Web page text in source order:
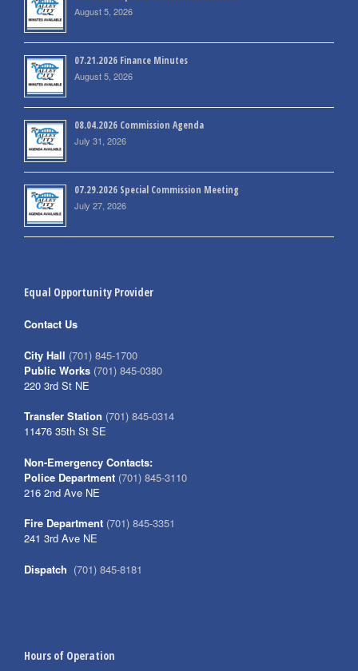
August 5, 2026
07.21.2026 Finance Minutes
August 5, 2026
08.04.2026 Commission Agenda
July 31, 2026
07.29.2026 Special Commission Meeting
July 27, 2026
Equal Opportunity Provider
Contact Us
City Hall (701) 845-1700
Public Works (701) 845-0380
220 3rd St NE
Transfer Station (701) 845-0314
11476 35th St SE
Non-Emergency Contacts:
Police Department (701) 845-3110
216 2nd Ave NE
Fire Department (701) 845-3351
241 3rd Ave NE
Dispatch (701) 845-8181
Hours of Operation
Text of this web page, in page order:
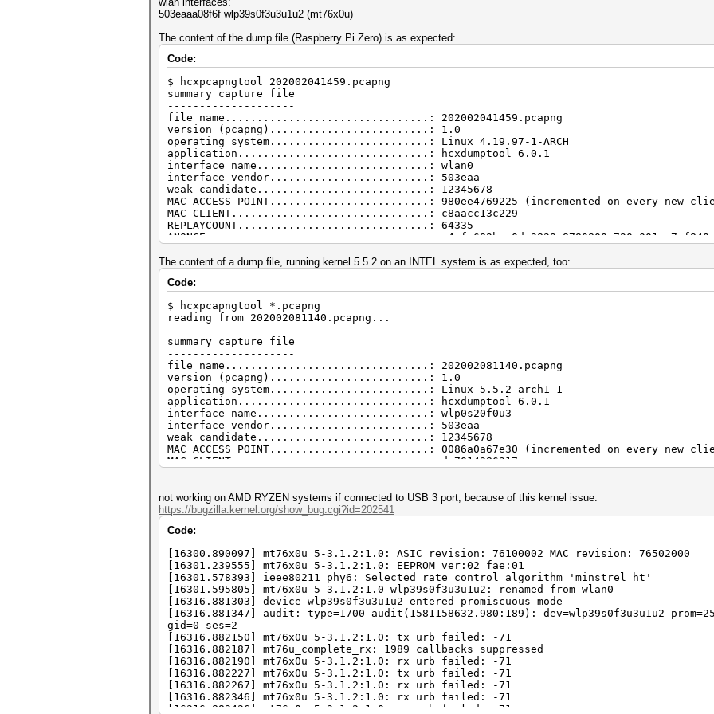
503eaaa08f6f wlp39s0f3u3u1u2 (mt76x0u)
The content of the dump file (Raspberry Pi Zero) is as expected:
Code:
$ hcxpcapngtool 202002041459.pcapng
summary capture file
--------------------
file name................................: 202002041459.pcapng
version (pcapng).........................: 1.0
operating system.........................: Linux 4.19.97-1-ARCH
application..............................: hcxdumptool 6.0.1
interface name...........................: wlan0
interface vendor.........................: 503eaa
weak candidate...........................: 12345678
MAC ACCESS POINT.........................: 980ee4769225 (incremented on every new
MAC CLIENT...............................: c8aacc13c229
REPLAYCOUNT..............................: 64335
ANONCE...................................:
timestamp minimum (GMT)..................: 04.02.2020 14:59:15
link layer header type...................: DLT_IEEE802_11_RADIO (127)
packets inside...........................: 128
BEACON (total)...........................: 7
AUTHENTICATION (total)...................: 4
AUTHENTICATION (OPEN SYSTEM).............: 4
EAPOL messages (total)...................: 107
EAPOL RSN messages.......................: 107
ESSID (total unique).....................: 7
EAPOL M1 messages........................: 107
PMKID (total)............................: 24
PMKID (best).............................: 1
The content of a dump file, running kernel 5.5.2 on an INTEL system is as expected, too:
Code:
$ hcxpcapngtool *.pcapng
reading from 202002081140.pcapng...
summary capture file
--------------------
file name................................: 202002081140.pcapng
version (pcapng).........................: 1.0
operating system.........................: Linux 5.5.2-arch1-1
application..............................: hcxdumptool 6.0.1
interface name...........................: wlp0s20f0u3
interface vendor.........................: 503eaa
weak candidate...........................: 12345678
MAC ACCESS POINT.........................: 0086a0a67e30 (incremented on every new
MAC CLIENT...............................: dc7014286317
SNONCE...................................:
timestamp minimum (GMT)..................: 08.02.2020 11:50:51
link layer header type...................: DLT_IEEE802_11_RADIO (127)
packets inside...........................: 413
BEACON (total)...........................: 34
PROBEREQUEST.............................: 6
PROBERESONSE.............................: 29
AUTHENTICATION (total)...................: 24
AUTHENTICATION (OPEN SYSTEM).............: 24
REASSOCIATIONREQUEST (total).............: 1
REASSOCIATIONREQUEST (PSK)...............: 1
EAPOL messages (total)...................: 301
EAPOL RSN messages.......................: 301
ESSID (total unique).....................: 31
EAPOL M1 messages........................: 301
PMKID (total)............................: 86
not working on AMD RYZEN systems if connected to USB 3 port, because of this kernel issue:
https://bugzilla.kernel.org/show_bug.cgi?id=202541
Code:
[16300.890097] mt76x0u 5-3.1.2:1.0: ASIC revision: 76100002 MAC revision: 76502000
[16301.239555] mt76x0u 5-3.1.2:1.0: EEPROM ver:02 fae:01
[16301.578393] ieee80211 phy6: Selected rate control algorithm 'minstrel_ht'
[16301.595805] mt76x0u 5-3.1.2:1.0 wlp39s0f3u3u1u2: renamed from wlan0
[16316.881303] device wlp39s0f3u3u1u2 entered promiscuous mode
[16316.881347] audit: type=1700 audit(1581158632.980:189): dev=wlp39s0f3u3u1u2
gid=0 ses=2
[16316.882150] mt76x0u 5-3.1.2:1.0: tx urb failed: -71
[16316.882187] mt76u_complete_rx: 1989 callbacks suppressed
[16316.882190] mt76x0u 5-3.1.2:1.0: rx urb failed: -71
[16316.882227] mt76x0u 5-3.1.2:1.0: tx urb failed: -71
[16316.882267] mt76x0u 5-3.1.2:1.0: rx urb failed: -71
[16316.882346] mt76x0u 5-3.1.2:1.0: rx urb failed: -71
[16316.882426] mt76x0u 5-3.1.2:1.0: rx urb failed: -71
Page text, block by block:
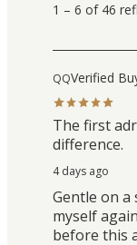
1 – 6 of 46
QQVerified
The first
difference.
4 days ago
Gentle on a
myself
before this
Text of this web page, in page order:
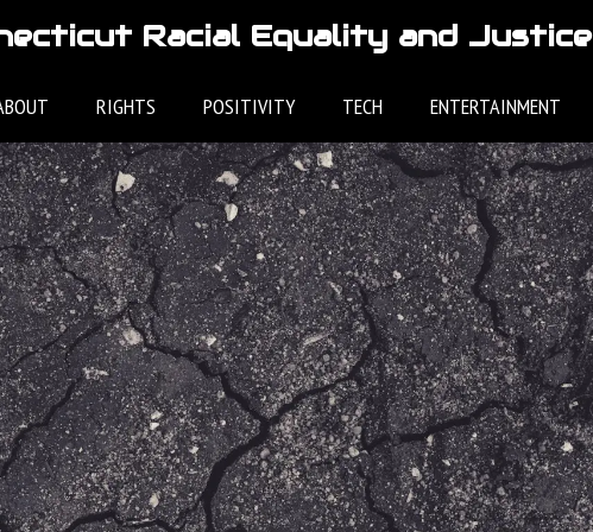
Racial Equality and Justice
RIGHTS POSITIVITY TECH ENTERTAINMENT
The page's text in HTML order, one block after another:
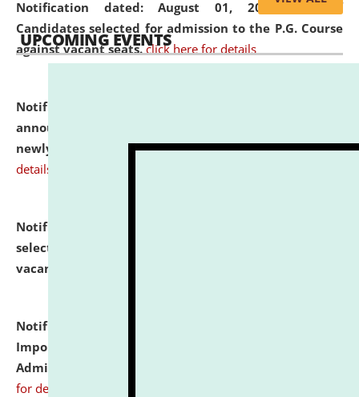
Notification dated: August 01, 2026,List of
Candidates selected for admission to the P.G. Course
against vacant seats. click here for details
Notification dated: July 31, 2026,
announcement regarding document verification of
newly admitted student of UG and PG. click here for
details
Notification dated: July 31, 2026,
selected for admission to the U.G. Course against
vacant seats.
Notification dated: July 31, 2026,
Important Instructions for Candidates for Ph.D.
Admission Test to be held on August 7, 2026.
for details
UPCOMING EVENTS
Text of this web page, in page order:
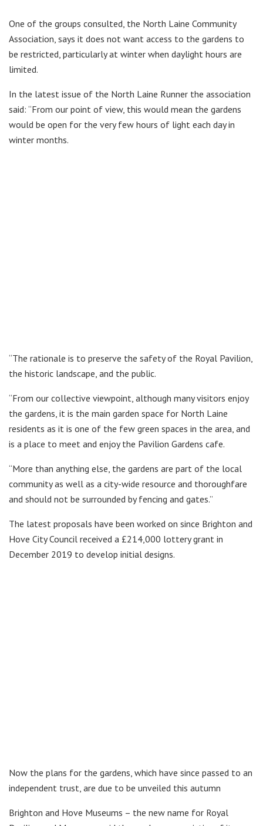
One of the groups consulted, the North Laine Community
Association, says it does not want access to the gardens to
be restricted, particularly at winter when daylight hours are
limited.
In the latest issue of the North Laine Runner the association
said: “From our point of view, this would mean the gardens
would be open for the very few hours of light each day in
winter months.
“The rationale is to preserve the safety of the Royal Pavilion,
the historic landscape, and the public.
“From our collective viewpoint, although many visitors enjoy
the gardens, it is the main garden space for North Laine
residents as it is one of the few green spaces in the area, and
is a place to meet and enjoy the Pavilion Gardens cafe.
“More than anything else, the gardens are part of the local
community as well as a city-wide resource and thoroughfare
and should not be surrounded by fencing and gates.”
The latest proposals have been worked on since Brighton and
Hove City Council received a £214,000 lottery grant in
December 2019 to develop initial designs.
Now the plans for the gardens, which have since passed to an
independent trust, are due to be unveiled this autumn
Brighton and Hove Museums – the new name for Royal
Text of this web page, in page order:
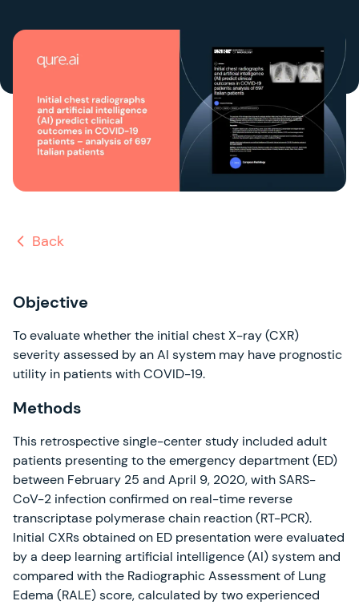
Back
Objective
To evaluate whether the initial chest X-ray (CXR)
severity assessed by an AI system may have prognostic
utility in patients with COVID-19.
Methods
This retrospective single-center study included adult
patients presenting to the emergency department (ED)
between February 25 and April 9, 2020, with SARS-
CoV-2 infection confirmed on real-time reverse
transcriptase polymerase chain reaction (RT-PCR).
Initial CXRs obtained on ED presentation were evaluated
by a deep learning artificial intelligence (AI) system and
compared with the Radiographic Assessment of Lung
Edema (RALE) score, calculated by two experienced
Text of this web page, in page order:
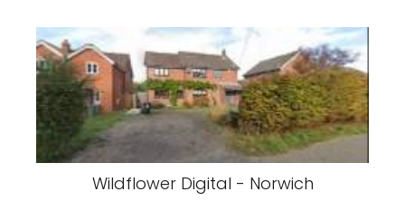
Wildflower Digital - Norwich
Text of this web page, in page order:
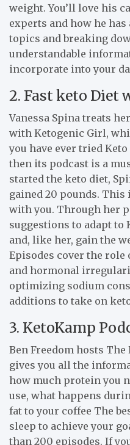
weight. You’ll love his
experts and how he
topics and breaking
understandable
incorporate into your
2. Fast keto Diet
Vanessa Spina treats
with Ketogenic Girl,
you have ever tried
then its podcast is a
started the keto diet,
gained 20 pounds. This
with you. Through her
suggestions to adapt to
and, like her, gain the
Episodes cover the
and hormonal
optimizing sodium
additions to take on
3. KetoKamp
Ben Freedom hosts
gives you all the
how much protein you
use, what happens
fat to your coffee The
sleep to achieve your
than 200 episodes. If
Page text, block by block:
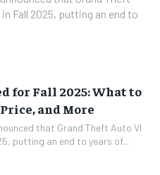
Fall 2025, putting an end to
for Fall 2025: What to
and More
that Grand Theft Auto VI
putting an end to years of...
====
> Exercise: Repeat the records above exactly, without pictures.

> Result of the task:
Web page text in source order:
August 5, 2026
07.21.2026 Finance Minutes
August 5, 2026
08.04.2026 Commission Agenda
July 31, 2026
07.29.2026 Special Commission Meeting
July 27, 2026
Equal Opportunity Provider
Contact Us
City Hall (701) 845-1700
Public Works (701) 845-0380
220 3rd St NE
Transfer Station (701) 845-0314
11476 35th St SE
Non-Emergency Contacts:
Police Department (701) 845-3110
216 2nd Ave NE
Fire Department (701) 845-3351
241 3rd Ave NE
Dispatch (701) 845-8181
Hours of Operation
Text of this web page, in page order:
503eaaa08f6f wlp39s0f3u3u1u2 (mt76x0u)
The content of the dump file (Raspberry Pi Zero) is as expected:
Code:
$ hcxpcapngtool 202002041459.pcapng
summary capture file
--------------------
file name................................: 202002041459.pcapng
version (pcapng).........................: 1.0
operating system.........................: Linux 4.19.97-1-ARCH
application..............................: hcxdumptool 6.0.1
interface name...........................: wlan0
interface vendor.........................: 503eaa
weak candidate...........................: 12345678
MAC ACCESS POINT.........................: 980ee4769225 (incremented on every new
MAC CLIENT...............................: c8aacc13c229
REPLAYCOUNT..............................: 64335
ANONCE...................................:
timestamp minimum (GMT)..................: 04.02.2020 14:59:15
link layer header type...................: DLT_IEEE802_11_RADIO (127)
packets inside...........................: 128
BEACON (total)...........................: 7
AUTHENTICATION (total)...................: 4
AUTHENTICATION (OPEN SYSTEM).............: 4
EAPOL messages (total)...................: 107
EAPOL RSN messages.......................: 107
ESSID (total unique).....................: 7
EAPOL M1 messages........................: 107
PMKID (total)............................: 24
PMKID (best).............................: 1
The content of a dump file, running kernel 5.5.2 on an INTEL system is as expected, too:
Code:
$ hcxpcapngtool *.pcapng
reading from 202002081140.pcapng...
summary capture file
--------------------
file name................................: 202002081140.pcapng
version (pcapng).........................: 1.0
operating system.........................: Linux 5.5.2-arch1-1
application..............................: hcxdumptool 6.0.1
interface name...........................: wlp0s20f0u3
interface vendor.........................: 503eaa
weak candidate...........................: 12345678
MAC ACCESS POINT.........................: 0086a0a67e30 (incremented on every new
MAC CLIENT...............................: dc7014286317
SNONCE...................................:
timestamp minimum (GMT)..................: 08.02.2020 11:50:51
link layer header type...................: DLT_IEEE802_11_RADIO (127)
packets inside...........................: 413
BEACON (total)...........................: 34
PROBEREQUEST.............................: 6
PROBERESONSE.............................: 29
AUTHENTICATION (total)...................: 24
AUTHENTICATION (OPEN SYSTEM).............: 24
REASSOCIATIONREQUEST (total).............: 1
REASSOCIATIONREQUEST (PSK)...............: 1
EAPOL messages (total)...................: 301
EAPOL RSN messages.......................: 301
ESSID (total unique).....................: 31
EAPOL M1 messages........................: 301
PMKID (total)............................: 86
not working on AMD RYZEN systems if connected to USB 3 port, because of this kernel issue:
https://bugzilla.kernel.org/show_bug.cgi?id=202541
Code:
[16300.890097] mt76x0u 5-3.1.2:1.0: ASIC revision: 76100002 MAC revision: 76502000
[16301.239555] mt76x0u 5-3.1.2:1.0: EEPROM ver:02 fae:01
[16301.578393] ieee80211 phy6: Selected rate control algorithm 'minstrel_ht'
[16301.595805] mt76x0u 5-3.1.2:1.0 wlp39s0f3u3u1u2: renamed from wlan0
[16316.881303] device wlp39s0f3u3u1u2 entered promiscuous mode
[16316.881347] audit: type=1700 audit(1581158632.980:189): dev=wlp39s0f3u3u1u2
gid=0 ses=2
[16316.882150] mt76x0u 5-3.1.2:1.0: tx urb failed: -71
[16316.882187] mt76u_complete_rx: 1989 callbacks suppressed
[16316.882190] mt76x0u 5-3.1.2:1.0: rx urb failed: -71
[16316.882227] mt76x0u 5-3.1.2:1.0: tx urb failed: -71
[16316.882267] mt76x0u 5-3.1.2:1.0: rx urb failed: -71
[16316.882346] mt76x0u 5-3.1.2:1.0: rx urb failed: -71
[16316.882426] mt76x0u 5-3.1.2:1.0: rx urb failed: -71
Page text, block by block:
1 – 6 of 46
QQVerified
The first
difference.
4 days ago
Gentle on a
myself
before this
Text of this web page, in page order:
Racial Equality and Justice
RIGHTS POSITIVITY TECH ENTERTAINMENT
The page's text in HTML order, one block after another:
Notification dated: August 01, 2026,List of
Candidates selected for admission to the P.G. Course
against vacant seats. click here for details
Notification dated: July 31, 2026,
announcement regarding document verification of
newly admitted student of UG and PG. click here for
details
Notification dated: July 31, 2026,
selected for admission to the U.G. Course against
vacant seats.
Notification dated: July 31, 2026,
Important Instructions for Candidates for Ph.D.
Admission Test to be held on August 7, 2026.
for details
UPCOMING EVENTS
Text of this web page, in page order:
One of the groups consulted, the North Laine Community
Association, says it does not want access to the gardens to
be restricted, particularly at winter when daylight hours are
limited.
In the latest issue of the North Laine Runner the association
said: “From our point of view, this would mean the gardens
would be open for the very few hours of light each day in
winter months.
“The rationale is to preserve the safety of the Royal Pavilion,
the historic landscape, and the public.
“From our collective viewpoint, although many visitors enjoy
the gardens, it is the main garden space for North Laine
residents as it is one of the few green spaces in the area, and
is a place to meet and enjoy the Pavilion Gardens cafe.
“More than anything else, the gardens are part of the local
community as well as a city-wide resource and thoroughfare
and should not be surrounded by fencing and gates.”
The latest proposals have been worked on since Brighton and
Hove City Council received a £214,000 lottery grant in
December 2019 to develop initial designs.
Now the plans for the gardens, which have since passed to an
independent trust, are due to be unveiled this autumn
Brighton and Hove Museums – the new name for Royal
Text of this web page, in page order:
Back
Objective
To evaluate whether the initial chest X-ray (CXR)
severity assessed by an AI system may have prognostic
utility in patients with COVID-19.
Methods
This retrospective single-center study included adult
patients presenting to the emergency department (ED)
between February 25 and April 9, 2020, with SARS-
CoV-2 infection confirmed on real-time reverse
transcriptase polymerase chain reaction (RT-PCR).
Initial CXRs obtained on ED presentation were evaluated
by a deep learning artificial intelligence (AI) system and
compared with the Radiographic Assessment of Lung
Edema (RALE) score, calculated by two experienced
Text of this web page, in page order:
Wildflower Digital - Norwich
Text of this web page, in page order:
weight. You’ll love his
experts and how he
topics and breaking
understandable
incorporate into your
2. Fast keto Diet
Vanessa Spina treats
with Ketogenic Girl,
you have ever tried
then its podcast is a
started the keto diet,
gained 20 pounds. This
with you. Through her
suggestions to adapt to
and, like her, gain the
Episodes cover the
and hormonal
optimizing sodium
additions to take on
3. KetoKamp
Ben Freedom hosts
gives you all the
how much protein you
use, what happens
fat to your coffee The
sleep to achieve your
than 200 episodes. If
Page text, block by block:
Fall 2025, putting an end to
for Fall 2025: What to
and More
that Grand Theft Auto VI
putting an end to years of...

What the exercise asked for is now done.